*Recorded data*

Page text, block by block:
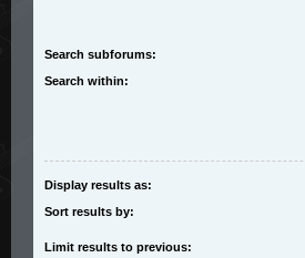
Search subforums:
Search within:
Display results as:
Sort results by:
Limit results to previous:
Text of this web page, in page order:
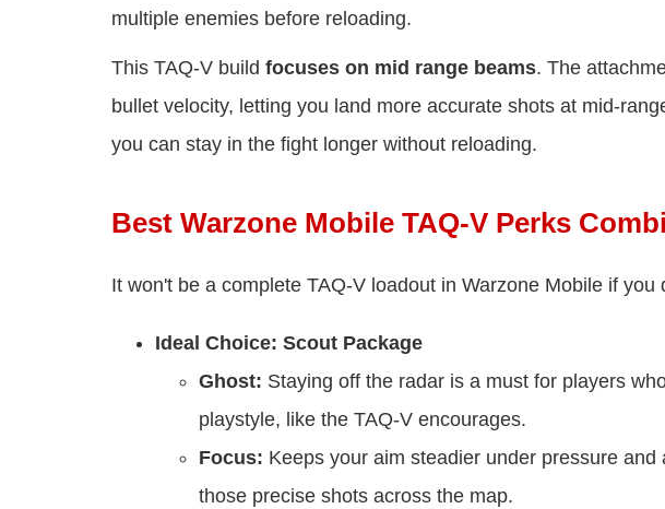
multiple enemies before reloading.
This TAQ-V build focuses on mid range beams. The
bullet velocity, letting you land more accurate shots at mid-
you can stay in the fight longer without reloading.
Best Warzone Mobile TAQ-V Perks
It won't be a complete TAQ-V loadout in Warzone Mobile if you
Ideal Choice: Scout Package
Ghost: Staying off the radar is a must for players
playstyle, like the TAQ-V encourages.
Focus: Keeps your aim steadier under pressure
those precise shots across the map.
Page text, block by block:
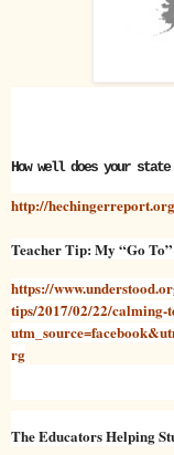
How well does your
http://
Teacher Tip: My “Go
https://
tips/2017/02/22/calming-
rg
The Educators Helping
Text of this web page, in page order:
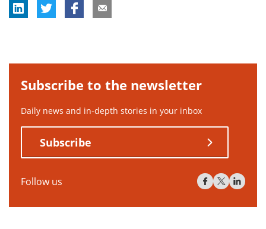
Subscribe to the newsletter
Daily news and in-depth stories in your inbox
Subscribe
Follow us
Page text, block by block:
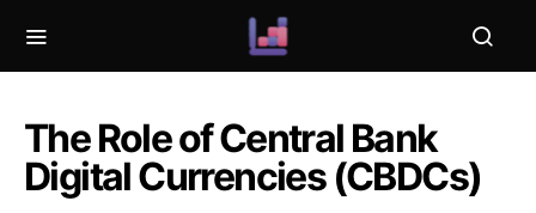
The Role of Central Bank
Digital Currencies (CBDCs)
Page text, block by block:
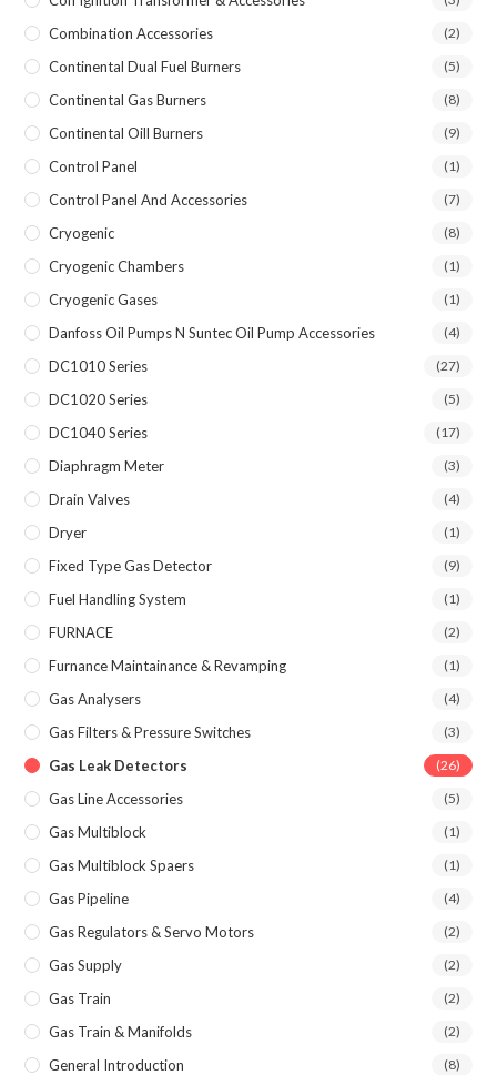
Combination Accessories (2)
Continental Dual Fuel Burners (5)
Continental Gas Burners (8)
Continental Oill Burners (9)
Control Panel (1)
Control Panel And Accessories (7)
Cryogenic (8)
Cryogenic Chambers (1)
Cryogenic Gases (1)
Danfoss Oil Pumps N Suntec Oil Pump Accessories (4)
DC1010 Series (27)
DC1020 Series (5)
DC1040 Series (17)
Diaphragm Meter (3)
Drain Valves (4)
Dryer (1)
Fixed Type Gas Detector (9)
Fuel Handling System (1)
FURNACE (2)
Furnance Maintainance & Revamping (1)
Gas Analysers (4)
Gas Filters & Pressure Switches (3)
Gas Leak Detectors (26)
Gas Line Accessories (5)
Gas Multiblock (1)
Gas Multiblock Spaers (1)
Gas Pipeline (4)
Gas Regulators & Servo Motors (2)
Gas Supply (2)
Gas Train (2)
Gas Train & Manifolds (2)
General Introduction (8)
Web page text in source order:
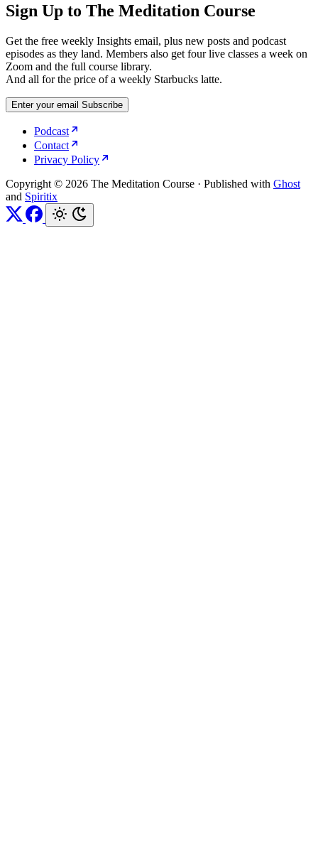
Sign Up to The Meditation Course
Get the free weekly Insights email, plus new posts and podcast
episodes as they land. Members also get four live classes a week on
Zoom and the full course library.
And all for the price of a weekly Starbucks latte.
Enter your email Subscribe
Podcast
Contact
Privacy Policy
Copyright © 2026 The Meditation Course · Published with Ghost
and Spiritix
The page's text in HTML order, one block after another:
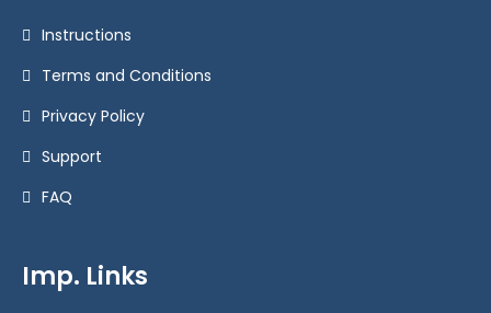
Instructions
Terms and Conditions
Privacy Policy
Support
FAQ
Imp. Links
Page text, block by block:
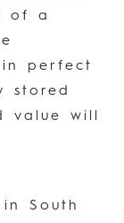
of a
perfect
stored
value will
South
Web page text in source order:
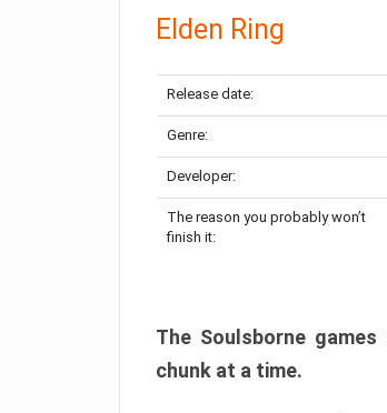
Elden Ring
Release date:
Genre:
Developer:
The reason you probably won’t
finish it:
The Soulsborne
chunk at a time.
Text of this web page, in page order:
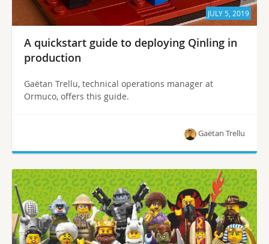
JULY 5, 2019
A quickstart guide to deploying Qinling in
production
Gaëtan Trellu, technical operations manager at
Ormuco, offers this guide.
Gaëtan Trellu
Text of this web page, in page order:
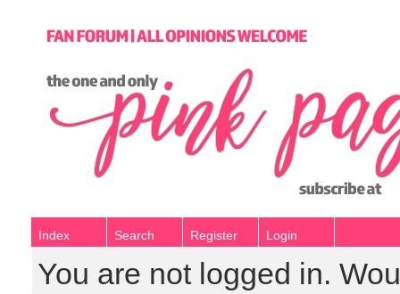
Index Search Register Login
You are not logged in.
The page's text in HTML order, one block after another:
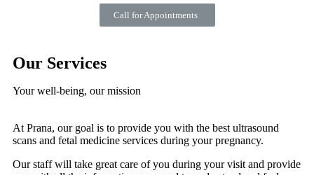
Call for Appointments
Our Services
Your well-being, our mission
At Prana, our goal is to provide you with the best ultrasound
scans and fetal medicine services during your pregnancy.
Our staff will take great care of you during your visit and provide
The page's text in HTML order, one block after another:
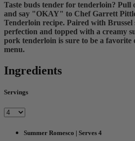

*About this task*
Drop the pictures and reproduce the rest of the data exactly.

*Finished exercise*
Page text, block by block:
Search subforums:
Search within:
Display results as:
Sort results by:
Limit results to previous:
Text of this web page, in page order:
multiple enemies before reloading.
This TAQ-V build focuses on mid range beams. The
bullet velocity, letting you land more accurate shots at mid-
you can stay in the fight longer without reloading.
Best Warzone Mobile TAQ-V Perks
It won't be a complete TAQ-V loadout in Warzone Mobile if you
Ideal Choice: Scout Package
Ghost: Staying off the radar is a must for players
playstyle, like the TAQ-V encourages.
Focus: Keeps your aim steadier under pressure
those precise shots across the map.
Page text, block by block:
How well does your
http://
Teacher Tip: My “Go
https://
tips/2017/02/22/calming-
rg
The Educators Helping
Text of this web page, in page order:
Subscribe to the newsletter
Daily news and in-depth stories in your inbox
Subscribe
Follow us
Page text, block by block:
The Role of Central Bank
Digital Currencies (CBDCs)
Page text, block by block:
Combination Accessories (2)
Continental Dual Fuel Burners (5)
Continental Gas Burners (8)
Continental Oill Burners (9)
Control Panel (1)
Control Panel And Accessories (7)
Cryogenic (8)
Cryogenic Chambers (1)
Cryogenic Gases (1)
Danfoss Oil Pumps N Suntec Oil Pump Accessories (4)
DC1010 Series (27)
DC1020 Series (5)
DC1040 Series (17)
Diaphragm Meter (3)
Drain Valves (4)
Dryer (1)
Fixed Type Gas Detector (9)
Fuel Handling System (1)
FURNACE (2)
Furnance Maintainance & Revamping (1)
Gas Analysers (4)
Gas Filters & Pressure Switches (3)
Gas Leak Detectors (26)
Gas Line Accessories (5)
Gas Multiblock (1)
Gas Multiblock Spaers (1)
Gas Pipeline (4)
Gas Regulators & Servo Motors (2)
Gas Supply (2)
Gas Train (2)
Gas Train & Manifolds (2)
General Introduction (8)
Web page text in source order:
Sign Up to The Meditation Course
Get the free weekly Insights email, plus new posts and podcast
episodes as they land. Members also get four live classes a week on
Zoom and the full course library.
And all for the price of a weekly Starbucks latte.
Enter your email Subscribe
Podcast
Contact
Privacy Policy
Copyright © 2026 The Meditation Course · Published with Ghost
and Spiritix
The page's text in HTML order, one block after another:
Instructions
Terms and Conditions
Privacy Policy
Support
FAQ
Imp. Links
Page text, block by block:
of a
perfect
stored
value will
South
Web page text in source order:
Elden Ring
Release date:
Genre:
Developer:
The reason you probably won’t
finish it:
The Soulsborne
chunk at a time.
Text of this web page, in page order:
JULY 5, 2019
A quickstart guide to deploying Qinling in
production
Gaëtan Trellu, technical operations manager at
Ormuco, offers this guide.
Gaëtan Trellu
Text of this web page, in page order:
Index Search Register Login
You are not logged in.
The page's text in HTML order, one block after another:
Call for Appointments
Our Services
Your well-being, our mission
At Prana, our goal is to provide you with the best ultrasound
scans and fetal medicine services during your pregnancy.
Our staff will take great care of you during your visit and provide
The page's text in HTML order, one block after another:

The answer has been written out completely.